No mais, John não se envergonharia dele. Embora de envergadura menor que o "Cavalo de Aço" que faria a seguir (em 1924), "Cameo Kirby" é a oportunidade de ver, em estado larvar, o grande Ford das décadas seguintes.
Lá está, para começar, a "nobreza" de Nova Orleans, uma gente que confunde sem grande dificuldade riqueza e virtude, e se deixa enganar pelas aparências.
Nesse meio, John Gilbert é um jogador. Numa barcaça, ele entra em um jogo de pôquer para impedir que outro jogador (Alan Hale), desonesto, depene um milionário.
Gilbert consegue realizar a primeira parte de seu intento, que é ganhar a partida de cartas. Mas não tem tempo de concretizar a segunda (devolver ao milionário todos os bens que ele havia perdido): o homem suicida-se antes.
Tudo que vem a seguir desenvolve-se em duas chaves: Gilbert, assumindo falsa identidade, procura, ao mesmo tempo, seduzir a mulher amada (filha do suicida) e demonstrar que não é um canalha, como todos pensam. Visto hoje, o filme parece esquemático em vários momentos (o que não era exceção na Hollywood da época). Mas o encanto da narrativa fordiana triunfa com facilidade sobre esses momentos. Em alguns momentos, sua "mão" única para a construção mitológica se manifesta plenamente (como na bela sequência da corrida de barcaças no rio Mississipi, talvez a mais bela do filme).

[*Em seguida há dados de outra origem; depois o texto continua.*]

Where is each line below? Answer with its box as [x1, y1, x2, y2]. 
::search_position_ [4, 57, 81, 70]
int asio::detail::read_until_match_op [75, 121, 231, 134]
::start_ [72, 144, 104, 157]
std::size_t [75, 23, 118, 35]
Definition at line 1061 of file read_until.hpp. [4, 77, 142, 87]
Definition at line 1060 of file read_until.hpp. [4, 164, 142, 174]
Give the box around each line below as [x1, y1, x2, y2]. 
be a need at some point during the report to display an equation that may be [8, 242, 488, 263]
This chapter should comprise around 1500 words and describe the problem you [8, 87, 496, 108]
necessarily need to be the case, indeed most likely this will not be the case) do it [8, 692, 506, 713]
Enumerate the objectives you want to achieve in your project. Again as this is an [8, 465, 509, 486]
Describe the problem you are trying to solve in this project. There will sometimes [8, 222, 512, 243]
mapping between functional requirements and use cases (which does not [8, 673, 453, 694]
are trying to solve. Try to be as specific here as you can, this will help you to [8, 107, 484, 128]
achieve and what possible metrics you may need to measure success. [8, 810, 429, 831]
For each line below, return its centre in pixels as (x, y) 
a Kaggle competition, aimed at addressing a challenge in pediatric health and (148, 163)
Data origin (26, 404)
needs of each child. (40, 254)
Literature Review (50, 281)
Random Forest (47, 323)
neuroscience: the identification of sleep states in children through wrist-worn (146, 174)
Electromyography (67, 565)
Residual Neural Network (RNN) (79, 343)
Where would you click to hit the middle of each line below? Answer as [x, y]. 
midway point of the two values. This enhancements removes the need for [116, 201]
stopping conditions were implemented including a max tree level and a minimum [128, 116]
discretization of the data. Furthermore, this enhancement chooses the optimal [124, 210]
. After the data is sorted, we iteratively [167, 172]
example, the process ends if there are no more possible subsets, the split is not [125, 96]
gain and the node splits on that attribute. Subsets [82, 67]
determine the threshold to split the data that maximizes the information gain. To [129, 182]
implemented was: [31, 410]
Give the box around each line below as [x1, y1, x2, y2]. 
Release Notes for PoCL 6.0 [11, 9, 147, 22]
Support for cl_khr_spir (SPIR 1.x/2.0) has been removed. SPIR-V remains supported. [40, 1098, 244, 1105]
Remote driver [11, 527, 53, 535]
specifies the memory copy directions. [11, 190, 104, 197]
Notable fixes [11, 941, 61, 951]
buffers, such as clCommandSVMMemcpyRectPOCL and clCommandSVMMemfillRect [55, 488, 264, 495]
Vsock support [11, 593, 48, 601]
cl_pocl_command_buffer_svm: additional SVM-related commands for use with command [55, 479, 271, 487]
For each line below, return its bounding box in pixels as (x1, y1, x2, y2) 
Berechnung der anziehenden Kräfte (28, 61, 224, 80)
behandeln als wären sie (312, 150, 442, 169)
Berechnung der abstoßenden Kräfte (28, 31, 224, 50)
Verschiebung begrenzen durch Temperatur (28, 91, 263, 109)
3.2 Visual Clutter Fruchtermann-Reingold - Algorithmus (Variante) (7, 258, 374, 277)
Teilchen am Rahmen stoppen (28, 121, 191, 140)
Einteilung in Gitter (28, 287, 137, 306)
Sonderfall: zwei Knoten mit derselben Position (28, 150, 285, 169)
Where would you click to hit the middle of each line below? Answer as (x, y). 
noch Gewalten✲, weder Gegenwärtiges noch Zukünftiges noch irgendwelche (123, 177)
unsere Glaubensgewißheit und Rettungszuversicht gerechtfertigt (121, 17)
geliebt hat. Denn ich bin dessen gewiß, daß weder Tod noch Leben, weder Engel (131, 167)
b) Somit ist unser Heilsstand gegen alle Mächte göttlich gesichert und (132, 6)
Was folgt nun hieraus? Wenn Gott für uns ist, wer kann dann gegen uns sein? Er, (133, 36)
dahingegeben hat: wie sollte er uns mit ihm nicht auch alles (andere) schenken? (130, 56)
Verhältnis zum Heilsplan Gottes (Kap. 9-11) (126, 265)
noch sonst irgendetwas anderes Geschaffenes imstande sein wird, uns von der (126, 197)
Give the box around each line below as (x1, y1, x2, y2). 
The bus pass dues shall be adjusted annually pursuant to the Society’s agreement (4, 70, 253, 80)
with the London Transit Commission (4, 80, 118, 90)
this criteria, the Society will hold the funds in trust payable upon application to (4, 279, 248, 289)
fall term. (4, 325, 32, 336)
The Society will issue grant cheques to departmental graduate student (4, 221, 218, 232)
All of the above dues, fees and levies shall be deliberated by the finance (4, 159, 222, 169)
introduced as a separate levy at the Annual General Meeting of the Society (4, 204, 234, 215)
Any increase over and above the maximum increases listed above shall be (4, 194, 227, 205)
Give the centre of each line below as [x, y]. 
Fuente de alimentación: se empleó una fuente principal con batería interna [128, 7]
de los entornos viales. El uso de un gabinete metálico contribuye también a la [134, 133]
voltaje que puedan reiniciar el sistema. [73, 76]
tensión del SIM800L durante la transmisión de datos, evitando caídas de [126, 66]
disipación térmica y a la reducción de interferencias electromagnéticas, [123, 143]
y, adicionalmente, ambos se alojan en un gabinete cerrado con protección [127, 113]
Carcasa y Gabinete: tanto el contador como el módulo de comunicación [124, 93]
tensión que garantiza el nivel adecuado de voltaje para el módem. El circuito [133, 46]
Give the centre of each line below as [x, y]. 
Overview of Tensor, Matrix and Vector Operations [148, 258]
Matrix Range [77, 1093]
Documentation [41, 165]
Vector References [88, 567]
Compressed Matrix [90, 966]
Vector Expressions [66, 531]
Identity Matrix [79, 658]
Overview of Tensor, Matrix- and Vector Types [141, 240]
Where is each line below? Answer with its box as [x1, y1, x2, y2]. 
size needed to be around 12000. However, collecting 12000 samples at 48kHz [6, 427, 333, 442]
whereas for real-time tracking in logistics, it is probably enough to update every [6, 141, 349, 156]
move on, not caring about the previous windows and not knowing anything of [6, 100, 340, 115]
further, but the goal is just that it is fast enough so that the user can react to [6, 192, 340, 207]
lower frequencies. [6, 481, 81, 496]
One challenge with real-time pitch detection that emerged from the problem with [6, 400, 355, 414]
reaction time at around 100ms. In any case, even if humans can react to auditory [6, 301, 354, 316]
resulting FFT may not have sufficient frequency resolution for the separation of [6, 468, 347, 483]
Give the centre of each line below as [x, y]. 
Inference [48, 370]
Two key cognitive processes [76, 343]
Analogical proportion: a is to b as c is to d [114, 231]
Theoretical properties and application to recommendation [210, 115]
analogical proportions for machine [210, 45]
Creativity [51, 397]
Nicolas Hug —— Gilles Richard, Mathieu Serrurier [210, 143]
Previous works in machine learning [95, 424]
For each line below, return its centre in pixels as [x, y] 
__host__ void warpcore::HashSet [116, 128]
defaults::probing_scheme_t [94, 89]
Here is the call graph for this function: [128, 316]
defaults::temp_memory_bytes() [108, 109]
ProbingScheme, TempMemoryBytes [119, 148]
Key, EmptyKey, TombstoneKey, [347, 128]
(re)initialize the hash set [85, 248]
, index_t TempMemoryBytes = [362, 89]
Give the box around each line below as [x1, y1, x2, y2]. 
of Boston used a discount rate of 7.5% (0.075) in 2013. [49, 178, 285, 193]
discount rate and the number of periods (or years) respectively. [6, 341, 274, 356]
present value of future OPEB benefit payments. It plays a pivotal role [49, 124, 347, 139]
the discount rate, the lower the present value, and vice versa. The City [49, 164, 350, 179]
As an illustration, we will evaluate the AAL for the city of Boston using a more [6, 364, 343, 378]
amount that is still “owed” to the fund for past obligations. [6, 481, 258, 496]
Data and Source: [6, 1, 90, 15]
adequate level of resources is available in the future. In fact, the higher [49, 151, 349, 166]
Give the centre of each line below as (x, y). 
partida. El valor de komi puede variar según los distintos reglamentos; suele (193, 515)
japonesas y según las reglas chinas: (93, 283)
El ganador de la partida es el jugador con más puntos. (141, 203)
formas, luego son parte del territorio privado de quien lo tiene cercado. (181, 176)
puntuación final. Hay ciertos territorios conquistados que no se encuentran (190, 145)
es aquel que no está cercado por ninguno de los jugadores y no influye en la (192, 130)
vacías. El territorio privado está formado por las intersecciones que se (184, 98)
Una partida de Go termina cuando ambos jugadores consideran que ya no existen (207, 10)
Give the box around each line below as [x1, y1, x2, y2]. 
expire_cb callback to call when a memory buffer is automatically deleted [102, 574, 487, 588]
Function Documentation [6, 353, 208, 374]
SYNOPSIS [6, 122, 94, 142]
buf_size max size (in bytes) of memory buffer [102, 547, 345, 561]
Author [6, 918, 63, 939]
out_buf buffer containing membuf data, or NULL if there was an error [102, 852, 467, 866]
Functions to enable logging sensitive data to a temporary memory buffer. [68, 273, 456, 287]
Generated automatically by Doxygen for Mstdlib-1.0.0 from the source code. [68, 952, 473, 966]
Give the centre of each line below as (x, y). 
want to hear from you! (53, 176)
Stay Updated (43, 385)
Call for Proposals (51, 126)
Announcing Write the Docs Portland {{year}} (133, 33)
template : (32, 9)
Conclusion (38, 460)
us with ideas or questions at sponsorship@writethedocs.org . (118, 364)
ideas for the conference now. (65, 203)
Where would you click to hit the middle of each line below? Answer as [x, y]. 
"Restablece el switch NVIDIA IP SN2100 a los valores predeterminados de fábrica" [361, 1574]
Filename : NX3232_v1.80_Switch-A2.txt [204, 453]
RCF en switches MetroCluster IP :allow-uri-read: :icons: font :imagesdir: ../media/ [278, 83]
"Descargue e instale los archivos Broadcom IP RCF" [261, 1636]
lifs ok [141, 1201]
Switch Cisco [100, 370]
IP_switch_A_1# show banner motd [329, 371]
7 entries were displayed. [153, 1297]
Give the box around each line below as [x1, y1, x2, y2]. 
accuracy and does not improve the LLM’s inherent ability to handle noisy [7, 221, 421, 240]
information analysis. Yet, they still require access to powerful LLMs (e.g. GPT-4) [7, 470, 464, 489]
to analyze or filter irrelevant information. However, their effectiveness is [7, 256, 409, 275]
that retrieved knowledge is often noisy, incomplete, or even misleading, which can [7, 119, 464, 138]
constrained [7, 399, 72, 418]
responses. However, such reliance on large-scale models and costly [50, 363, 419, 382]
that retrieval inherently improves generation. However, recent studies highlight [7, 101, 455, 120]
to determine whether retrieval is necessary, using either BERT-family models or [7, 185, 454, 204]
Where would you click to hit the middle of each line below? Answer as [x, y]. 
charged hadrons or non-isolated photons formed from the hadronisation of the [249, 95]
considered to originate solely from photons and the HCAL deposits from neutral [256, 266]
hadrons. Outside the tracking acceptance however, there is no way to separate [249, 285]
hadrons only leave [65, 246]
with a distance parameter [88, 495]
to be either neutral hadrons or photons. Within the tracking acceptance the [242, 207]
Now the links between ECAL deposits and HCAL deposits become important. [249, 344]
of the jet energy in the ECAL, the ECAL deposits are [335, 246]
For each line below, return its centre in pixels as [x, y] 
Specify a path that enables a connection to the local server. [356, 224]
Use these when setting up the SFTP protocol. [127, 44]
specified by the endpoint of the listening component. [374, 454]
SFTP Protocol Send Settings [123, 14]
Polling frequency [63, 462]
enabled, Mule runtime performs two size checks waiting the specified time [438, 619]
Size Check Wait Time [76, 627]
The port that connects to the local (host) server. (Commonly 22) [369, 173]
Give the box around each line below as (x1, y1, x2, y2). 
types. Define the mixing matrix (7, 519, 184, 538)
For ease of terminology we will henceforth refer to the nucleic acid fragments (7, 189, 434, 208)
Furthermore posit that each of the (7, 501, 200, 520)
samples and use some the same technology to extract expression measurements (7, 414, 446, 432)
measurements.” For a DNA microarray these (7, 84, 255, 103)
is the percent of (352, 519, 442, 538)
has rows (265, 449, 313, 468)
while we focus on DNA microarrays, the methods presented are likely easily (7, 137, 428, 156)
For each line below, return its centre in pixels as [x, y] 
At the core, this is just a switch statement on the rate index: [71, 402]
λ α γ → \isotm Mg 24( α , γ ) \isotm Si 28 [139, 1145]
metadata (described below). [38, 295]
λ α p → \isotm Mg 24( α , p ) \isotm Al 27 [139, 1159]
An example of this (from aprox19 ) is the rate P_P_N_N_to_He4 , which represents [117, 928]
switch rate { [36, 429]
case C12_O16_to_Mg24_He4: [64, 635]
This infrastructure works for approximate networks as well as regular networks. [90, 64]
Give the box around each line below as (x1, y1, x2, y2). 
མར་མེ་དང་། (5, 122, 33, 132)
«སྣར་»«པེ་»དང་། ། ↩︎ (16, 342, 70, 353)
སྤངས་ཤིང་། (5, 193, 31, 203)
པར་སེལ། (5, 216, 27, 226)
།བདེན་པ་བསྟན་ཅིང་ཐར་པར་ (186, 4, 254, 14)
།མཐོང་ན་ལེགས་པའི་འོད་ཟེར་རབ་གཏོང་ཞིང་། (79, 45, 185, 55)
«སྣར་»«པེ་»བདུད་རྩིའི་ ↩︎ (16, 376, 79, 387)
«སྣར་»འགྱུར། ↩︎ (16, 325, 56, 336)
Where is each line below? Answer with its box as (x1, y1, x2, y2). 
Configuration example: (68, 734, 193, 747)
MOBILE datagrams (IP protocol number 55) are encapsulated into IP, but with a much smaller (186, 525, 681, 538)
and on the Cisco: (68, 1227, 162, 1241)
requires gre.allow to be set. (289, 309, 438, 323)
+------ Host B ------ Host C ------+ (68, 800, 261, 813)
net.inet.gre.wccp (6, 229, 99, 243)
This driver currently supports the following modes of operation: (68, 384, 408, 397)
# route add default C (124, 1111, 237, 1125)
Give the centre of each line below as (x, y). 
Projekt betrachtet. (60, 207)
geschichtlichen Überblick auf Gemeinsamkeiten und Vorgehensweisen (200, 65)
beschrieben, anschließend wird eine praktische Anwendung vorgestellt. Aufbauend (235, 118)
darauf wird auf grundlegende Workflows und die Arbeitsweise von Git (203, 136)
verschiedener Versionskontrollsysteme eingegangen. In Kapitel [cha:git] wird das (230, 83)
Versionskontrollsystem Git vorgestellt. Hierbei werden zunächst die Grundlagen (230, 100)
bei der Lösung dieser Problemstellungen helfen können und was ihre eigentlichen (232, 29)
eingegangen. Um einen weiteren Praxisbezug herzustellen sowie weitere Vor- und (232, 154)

Em "Cameo Kirby", ela ainda está aquém do que viria a ser (a grande saga da construção da América pelas pessoas simples), mas seus elementos já apontam nessa direção. Como a prostituta de "No Tempo das Diligências" (1938), Kirby é o malfalado que, por trás da aparência viciosa, possui muito mais virtudes do que os importantões de Nova Orleans. "Cameo Kirby" é o momento precioso de um grande cineasta, no momento em que começa a armar a teia de uma obra exemplar.